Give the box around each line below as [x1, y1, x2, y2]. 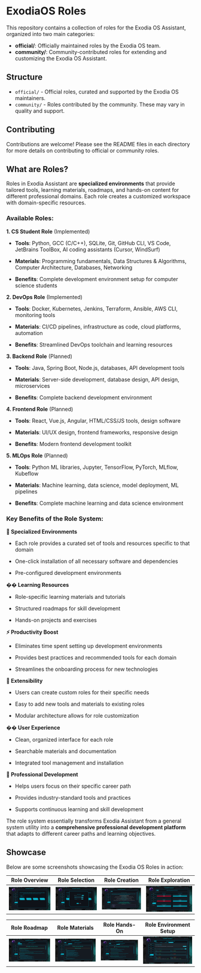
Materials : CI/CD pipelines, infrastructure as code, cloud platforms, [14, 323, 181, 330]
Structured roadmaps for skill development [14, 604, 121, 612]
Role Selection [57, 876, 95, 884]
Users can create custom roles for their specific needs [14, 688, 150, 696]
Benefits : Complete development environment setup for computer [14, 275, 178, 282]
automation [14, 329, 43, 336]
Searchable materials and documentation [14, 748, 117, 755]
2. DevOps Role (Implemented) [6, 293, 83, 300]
-.-.-
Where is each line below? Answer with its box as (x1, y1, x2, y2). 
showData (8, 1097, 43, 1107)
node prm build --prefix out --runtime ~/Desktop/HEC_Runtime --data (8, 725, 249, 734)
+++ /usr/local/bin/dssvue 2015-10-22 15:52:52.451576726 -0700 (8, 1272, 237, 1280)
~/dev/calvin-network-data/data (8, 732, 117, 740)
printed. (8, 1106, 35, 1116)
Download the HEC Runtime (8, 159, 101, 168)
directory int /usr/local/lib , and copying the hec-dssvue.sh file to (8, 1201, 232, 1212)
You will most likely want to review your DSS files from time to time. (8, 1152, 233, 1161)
-.-.-
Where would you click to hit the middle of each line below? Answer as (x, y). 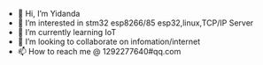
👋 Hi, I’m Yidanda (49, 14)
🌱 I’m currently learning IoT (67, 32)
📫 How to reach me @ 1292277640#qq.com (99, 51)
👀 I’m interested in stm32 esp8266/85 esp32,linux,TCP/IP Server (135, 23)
-.-.-
- [Problem]: Could you restate word for word the lines above, from the one that contains "Role Selection [57, 876, 95, 884]" through the one that contains "2. DevOps Role", and no others?

- [Solved problem]:
Role Selection [57, 876, 95, 884]
Users can create custom roles for their specific needs [14, 688, 150, 696]
Benefits : Complete development environment setup for computer [14, 275, 178, 282]
automation [14, 329, 43, 336]
Searchable materials and documentation [14, 748, 117, 755]
2. DevOps Role (Implemented) [6, 293, 83, 300]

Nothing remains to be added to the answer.